Recorded data:

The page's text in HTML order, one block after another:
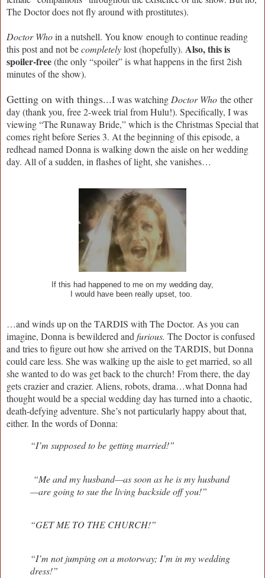
The Doctor does not fly around with prostitutes).
Doctor Whoin a nutshell. You know enough to continue reading
this post and not becompletelylost (hopefully). Also, this is
spoiler-free(the only “spoiler” is what happens in the first 2ish
minutes of the show).
Getting on with things...I was watching Doctor Who the other
day (thank you, free 2-week trial from Hulu!). Specifically, I was
viewing “The Runaway Bride,” which is the Christmas Special that
comes right before Series 3. At the beginning of this episode, a
redhead named Donna is walking down the aisle on her wedding
day. All of a sudden, in flashes of light, she vanishes…
If this had happened to me on my wedding day,
I would have been really upset, too.
…and winds up on the TARDIS with The Doctor. As you can
imagine, Donna is bewildered and furious. The Doctor is confused
and tries to figure out how she arrived on the TARDIS, but Donna
could care less. She was walking up the aisle to get married, so all
she wanted to do was get back to the church! From there, the day
gets crazier and crazier. Aliens, robots, drama…what Donna had
thought would be a special wedding day has turned into a chaotic,
death-defying adventure. She’s not particularly happy about that,
either. In the words of Donna:
“I’m supposed to be getting married!”
“Me and my husband—as soon as he is my husband
—are going to sue the living backside off you!”
“GET ME TO THE CHURCH!”
“I’m not jumping on a motorway; I’m in my wedding
dress!”
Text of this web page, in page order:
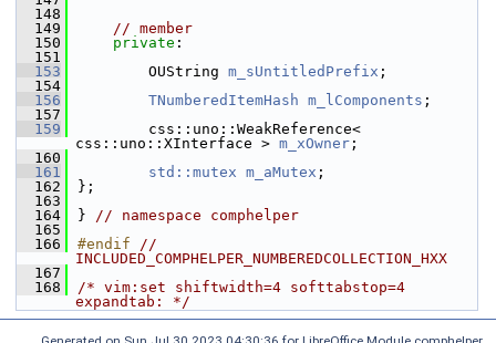
  148
  149
// member
  150
private :
  151
  153
        OUString
m_sUntitledPrefix ;
  154
  156
TNumberedItemHash m_lComponents ;
  157
  159
        css::uno::WeakReference<
css::uno::XInterface > m_xOwner ;
  160
  161
std::mutex m_aMutex ;
  162
};
  163
  164
} // namespace comphelper
  165
  166
#endif //
INCLUDED_COMPHELPER_NUMBEREDCOLLECTION_HXX
  167
  168
/* vim:set shiftwidth=4 softtabstop=4
expandtab: */

Work to be completed: Repeat the lines above, starting at the first and stopping after the line that holds "comes right before", with the pictures left out.

Response to this exercise:
The page's text in HTML order, one block after another:
The Doctor does not fly around with prostitutes).
Doctor Whoin a nutshell. You know enough to continue reading
this post and not becompletelylost (hopefully). Also, this is
spoiler-free(the only “spoiler” is what happens in the first 2ish
minutes of the show).
Getting on with things...I was watching Doctor Who the other
day (thank you, free 2-week trial from Hulu!). Specifically, I was
viewing “The Runaway Bride,” which is the Christmas Special that
comes right before Series 3. At the beginning of this episode, a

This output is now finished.